While the intent to do a physical challenge and honor a fallen American hero is nice, it may not be the wisest move if your regular calisthenics volumes are not close to the level of 100 pull-ups, 200 push-ups and 300 squat repetitions.

The Murph is a great workout and a fun way to honor fallen Navy SEAL Michael Murphy and his teammates, but it is not like participating in a Turkey Trot with little to no training. Treat the Murph workout like you would prepare for a marathon, not something you get talked into doing while at the local weekend barbeque party.

Completing the Murph should be a long-term goal that requires a steady and progressive build-up of calisthenics and running volume over time. Here are some tips to help you prepare for the big event, which take months of preparation to follow.

If you did no planning or preparation and think 100 pull-ups, 200 push-ups and 300 squats (with a 20-pound weight vest) will not hurt you, you are wrong. Instead of making a mistake that will affect the rest of your week, consider alternate activities.

These progressive exercises are still challenging and a great way to honor the fallen with physical activity this Memorial Day.

1. Try the Murph without a weight vest, for starters.

If you have never done 100 pull-ups, 200 push-ups, and 300 squats in a workout, don't try it out of the blue, and certainly do not add weight to the repetitions. The Murph without a weight vest requires an advanced level of fitness. The added 20-pound weight vest just makes it even harder.

2. Cut the reps in half.

If you have never done this level of calisthenics repetition, consider cutting the reps in half if you are unprepared on game day. Your body will hate you much less. Also, there is still no need to wear a weight vest.

3. Try all of the repetitions with an easier option.

The TRX Suspension Trainer (or rings) is a great tool that can make pull-ups, push-ups and squats much easier. Consider the squat/row and get two exercise reps done in one single movement, with up to 30-50% of your body weight not having to pull or squat.

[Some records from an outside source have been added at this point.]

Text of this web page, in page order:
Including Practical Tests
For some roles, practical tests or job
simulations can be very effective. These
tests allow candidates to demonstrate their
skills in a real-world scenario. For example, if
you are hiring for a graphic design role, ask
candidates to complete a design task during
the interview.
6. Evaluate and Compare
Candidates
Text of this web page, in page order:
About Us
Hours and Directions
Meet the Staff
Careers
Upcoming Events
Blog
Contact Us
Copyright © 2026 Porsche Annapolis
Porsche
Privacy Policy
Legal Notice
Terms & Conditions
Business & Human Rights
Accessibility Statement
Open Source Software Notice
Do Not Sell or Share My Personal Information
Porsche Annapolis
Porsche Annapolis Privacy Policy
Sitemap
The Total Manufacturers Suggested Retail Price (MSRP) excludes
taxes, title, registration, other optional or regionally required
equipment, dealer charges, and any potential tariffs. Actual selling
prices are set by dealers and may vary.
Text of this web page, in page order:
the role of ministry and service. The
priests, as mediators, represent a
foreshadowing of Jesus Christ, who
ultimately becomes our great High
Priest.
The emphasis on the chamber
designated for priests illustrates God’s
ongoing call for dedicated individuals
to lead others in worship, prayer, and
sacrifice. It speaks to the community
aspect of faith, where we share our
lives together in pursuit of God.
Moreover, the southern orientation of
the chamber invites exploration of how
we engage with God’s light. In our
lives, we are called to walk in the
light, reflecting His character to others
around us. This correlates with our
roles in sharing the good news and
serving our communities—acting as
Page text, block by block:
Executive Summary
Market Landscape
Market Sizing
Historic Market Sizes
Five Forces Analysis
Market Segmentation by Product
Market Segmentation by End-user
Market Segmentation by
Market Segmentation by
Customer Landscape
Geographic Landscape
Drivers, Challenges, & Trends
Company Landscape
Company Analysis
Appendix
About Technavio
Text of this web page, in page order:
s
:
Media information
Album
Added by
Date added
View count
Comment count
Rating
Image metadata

The less-leaning angle of your body using this device will make the repetitions exponentially easier. For pushups, you can either add in some knee push-ups or TRX chest press at an angle that will make push-ups much easier.

4. Do good reps.

Whatever type of variations you add, make sure you do good repetitions. Avoid the kipping pull-up or half-repping push-ups and squats. The greater your range of motion in these activities, the better your joints will feel later.

When you cannot do a good range of motion repetitions, let that be a sign to go for lighter or easier options to continue the sets. Remember, this is not a race. Personally, I hate timed workouts, as the race to the end is usually littered with kipping and half-reps.

5. Replace Running.

Even if running is not your thing, two miles of running (one before the 100-200-300 and one after) may not be that challenging. But for some, running can put them in the hurt locker.

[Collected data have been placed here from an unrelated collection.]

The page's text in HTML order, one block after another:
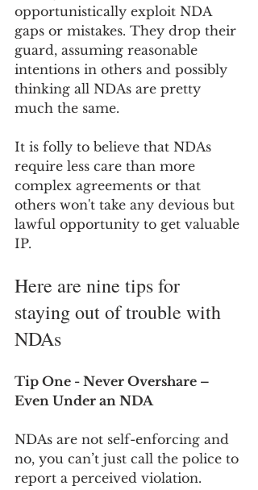
opportunistically exploit NDA
gaps or mistakes. They drop their
guard, assuming reasonable
intentions in others and possibly
thinking all NDAs are pretty
much the same.
It is folly to believe that NDAs
require less care than more
complex agreements or that
others won't take any devious but
lawful opportunity to get valuable
IP.
Here are nine tips for
staying out of trouble with
NDAs
Tip One - Never Overshare –
Even Under an NDA
NDAs are not self-enforcing and
no, you can’t just call the police to
report a perceived violation.
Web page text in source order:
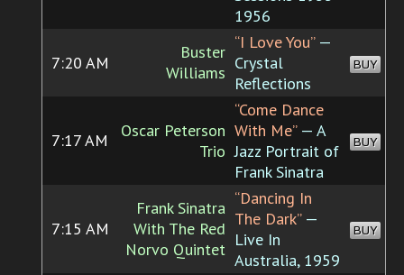
1956
7:20 AM
Buster
Williams
“I Love You”—
Crystal
Reflections
BUY
7:17 AM
Oscar Peterson
Trio
“Come Dance
With Me”— A
Jazz Portrait of
Frank Sinatra
BUY
7:15 AM
Frank Sinatra
With The Red
Norvo Quintet
“Dancing In
The Dark”—
Live In
Australia, 1959
BUY
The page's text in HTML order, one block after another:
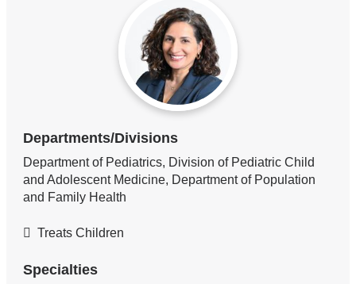
Departments/Divisions
Department of Pediatrics, Division of Pediatric Child
and Adolescent Medicine, Department of Population
and Family Health
Treats Children
Specialties
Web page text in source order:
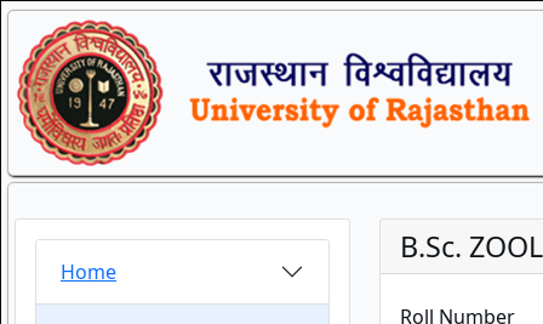
Home
B.Sc.
Roll Number
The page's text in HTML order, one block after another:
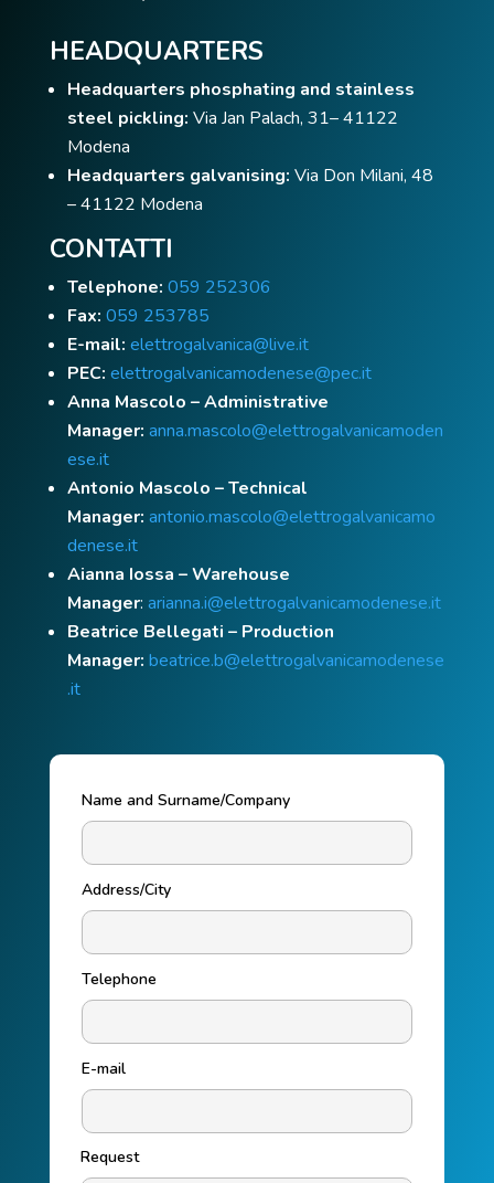
HEADQUARTERS
Headquarters phosphating and stainless
steel pickling: Via Jan Palach, 31– 41122
Modena
Headquarters galvanising: Via Don Milani, 48
– 41122 Modena
CONTATTI
Telephone: 059 252306
Fax: 059 253785
E-mail: elettrogalvanica@live.it
PEC: elettrogalvanicamodenese@pec.it
Anna Mascolo – Administrative
Manager: anna.mascolo@elettrogalvanicamoden
ese.it
Antonio Mascolo – Technical
Manager: antonio.mascolo@elettrogalvanicamo
denese.it
Aianna Iossa – Warehouse
Manager: arianna.i@elettrogalvanicamodenese.it
Beatrice Bellegati – Production
Manager: beatrice.b@elettrogalvanicamodenese
.it
Name and Surname/Company
Address/City
Telephone
E-mail
Request
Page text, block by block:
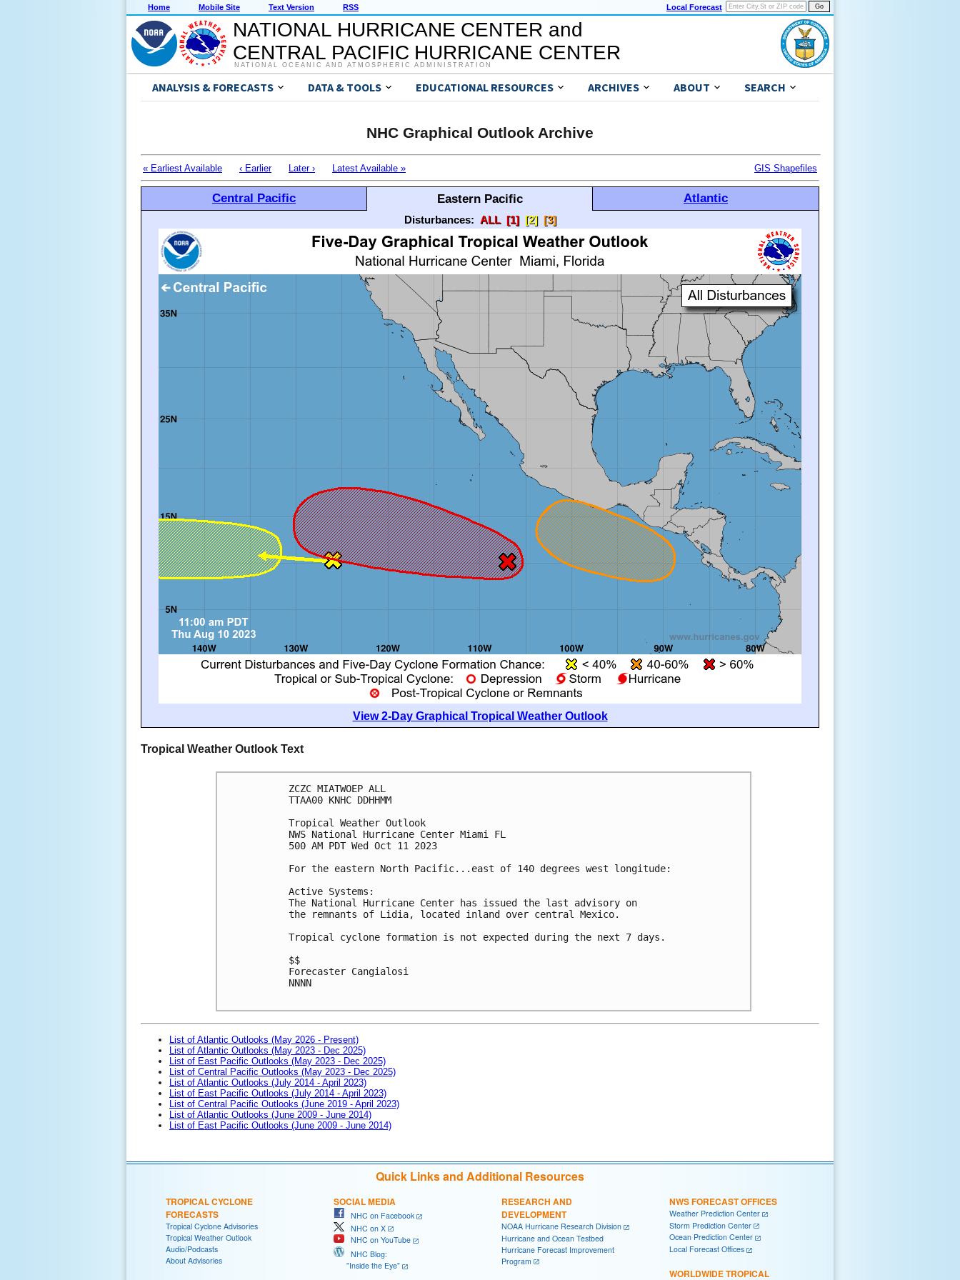
Home Mobile Site Text Version RSS Local Forecast
NATIONAL HURRICANE CENTER and
CENTRAL PACIFIC HURRICANE CENTER
NATIONAL OCEANIC AND ATMOSPHERIC ADMINISTRATION
ANALYSIS & FORECASTS DATA & TOOLS EDUCATIONAL RESOURCES ARCHIVES ABOUT SEARCH
NHC Graphical Outlook Archive
« Earliest Available ‹ Earlier Later › Latest Available » GIS Shapefiles
Central Pacific Eastern Pacific Atlantic
Disturbances: ALL [1] [2] [3]
View 2-Day Graphical Tropical Weather Outlook
Tropical Weather Outlook Text
ZCZC MIATWOEP ALL
TTAA00 KNHC DDHHMM
Tropical Weather Outlook
NWS National Hurricane Center Miami FL
500 AM PDT Wed Oct 11 2023
For the eastern North Pacific...east of 140 degrees west longitude:
Active Systems:
The National Hurricane Center has issued the last advisory on
the remnants of Lidia, located inland over central Mexico.
Tropical cyclone formation is not expected during the next 7 days.
$$
Forecaster Cangialosi
NNNN
List of Atlantic Outlooks (May 2026 - Present)
List of Atlantic Outlooks (May 2023 - Dec 2025)
List of East Pacific Outlooks (May 2023 - Dec 2025)
List of Central Pacific Outlooks (May 2023 - Dec 2025)
List of Atlantic Outlooks (July 2014 - April 2023)
List of East Pacific Outlooks (July 2014 - April 2023)
List of Central Pacific Outlooks (June 2019 - April 2023)
List of Atlantic Outlooks (June 2009 - June 2014)
List of East Pacific Outlooks (June 2009 - June 2014)
Quick Links and Additional Resources
TROPICAL CYCLONE
FORECASTS
Tropical Cyclone Advisories
Tropical Weather Outlook
Audio/Podcasts
About Advisories
SOCIAL MEDIA
NHC on Facebook
NHC on X
NHC on YouTube
NHC Blog:
"Inside the Eye"
RESEARCH AND
DEVELOPMENT
NOAA Hurricane Research Division
Hurricane and Ocean Testbed
Hurricane Forecast Improvement
Program
NWS FORECAST OFFICES
Weather Prediction Center
Storm Prediction Center
Ocean Prediction Center
Local Forecast Offices
WORLDWIDE TROPICAL
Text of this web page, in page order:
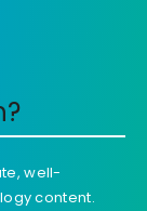
well-
content.
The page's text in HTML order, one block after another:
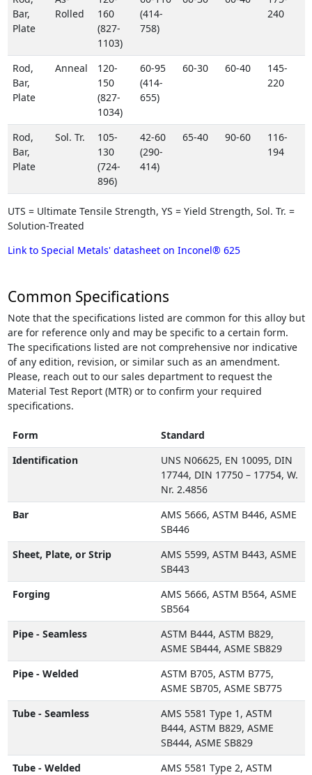
Bar,
Plate
Rolled
160
(827-
1103)
(414-
758)
240
Rod,
Bar,
Plate
Anneal
120-
150
(827-
1034)
60-95
(414-
655)
60-30 60-40
145-
220
Rod,
Bar,
Plate
Sol. Tr.
105-
130
(724-
896)
42-60
(290-
414)
65-40 90-60
116-
194
UTS = Ultimate Tensile Strength, YS = Yield Strength, Sol. Tr. =
Solution-Treated
Link to Special Metals' datasheet on Inconel® 625
Common Specifications
Note that the specifications listed are common for this alloy but
are for reference only and may be specific to a certain form.
The specifications listed are not comprehensive nor indicative
of any edition, revision, or similar such as an amendment.
Please, reach out to our sales department to request the
Material Test Report (MTR) or to confirm your required
specifications.
Form
Standard
Identification
UNS N06625, EN 10095, DIN
17744, DIN 17750 – 17754, W.
Nr. 2.4856
Bar
AMS 5666, ASTM B446, ASME
SB446
Sheet, Plate, or Strip
AMS 5599, ASTM B443, ASME
SB443
Forging
AMS 5666, ASTM B564, ASME
SB564
Pipe - Seamless
ASTM B444, ASTM B829,
ASME SB444, ASME SB829
Pipe - Welded
ASTM B705, ASTM B775,
ASME SB705, ASME SB775
Tube - Seamless
AMS 5581 Type 1, ASTM
B444, ASTM B829, ASME
SB444, ASME SB829
Tube - Welded
AMS 5581 Type 2, ASTM

You can walk if you need to catch your breath. You can also replace running with biking, rowing, or elliptical machines if running hurts your feet, shins, knees or hips.

These are my personal coaching recommendations and while they are conservative, I have also never seen people get overuse injuries or other overexertion injuries following any of these rules during high-volume workouts.

It is fine to push students and clients as a coach, but teaching them when to pull the reins on themselves so they can work out again tomorrow is equally important.

Stew Smith is a former Navy SEAL and fitness author certified as a Strength and Conditioning Specialist (CSCS) with the National Strength and Conditioning Association. Visit his Fitness eBook store if you're looking to start a workout program to create a healthy lifestyle. Send your fitness questions to stew@stewsmith.com.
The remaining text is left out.